About to splurge on some coilovers (Finally!!) and was just wondering if new sway bar end links are needed. Whiteline makes a nice set of adjustable ones or some suggestions are more than welcome. Thanks! 🖖


----------



## Snipesy (Dec 7, 2015)

Needed? No.


----------



## Blasirl (Mar 31, 2015)

PAChevyCruze said:


> About to splurge on some coilovers (Finally!!) and was just wondering if new sway bar end links are needed. Whiteline makes a nice set of adjustable ones or some suggestions are more than welcome. Thanks! 🖖


If you are gonna roll lowered, I would suggest you do get the Whitelines or Eibachs or whatever brand of adjustable. I have the Whitelines and they cured an issue with the sway bar rubbing. I almost have them maxxed out.


----------



## 15CruzeTD (Oct 23, 2019)

I don't think you need them but I would recommend them. I went with ZZP's but the others mentioned before are great options as well.


----------



## PAChevyCruze (May 29, 2016)

15CruzeTD said:


> I don't think you need them but I would recommend them. I went with ZZP's but the others mentioned before are great options as well.

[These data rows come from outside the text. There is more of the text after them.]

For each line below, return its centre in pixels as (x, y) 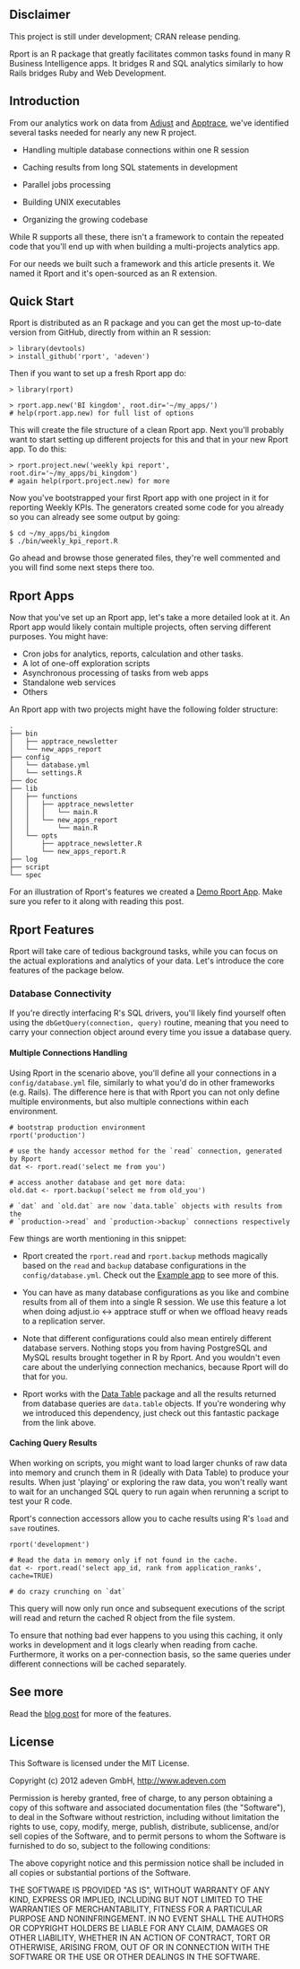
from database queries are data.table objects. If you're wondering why (154, 1403)
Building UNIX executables (71, 202)
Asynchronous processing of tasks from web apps (115, 673)
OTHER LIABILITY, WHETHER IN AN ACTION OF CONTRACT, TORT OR (140, 1938)
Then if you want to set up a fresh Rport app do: (98, 374)
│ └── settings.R (46, 773)
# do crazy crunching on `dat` (68, 1591)
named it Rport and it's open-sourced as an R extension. (113, 273)

Didnt think of ZZP. Im buying a lot of other stuff from them, so I may as well get those. LOL Thanks. 🖖


----------



## PAChevyCruze (May 29, 2016)

Well, the new coilovers came with adjustable end links, so I wont need those. Will I need new camber bolts or will there be enough adjustment with the stock ones? Im guessing new bolts? Thanks for the tips, btw. 🖖


----------



## Blasirl (Mar 31, 2015)

PAChevyCruze said:


> Well, the new coilovers came with adjustable end links, so I wont need those. Will I need new camber bolts or will there be enough adjustment with the stock ones? Im guessing new bolts? Thanks for the tips, btw. 🖖


I went about two years or so without them, but ended up putting them on. For $25 I would just put them on.


----------



## CHEVYCRUZE RS (Mar 29, 2011)

I recommend upgrading with the new coilover install!


----------



## PAChevyCruze (May 29, 2016)

Just did the front. You definitely need to use the adjustable end links. The factory ones are too long. 🖖


----------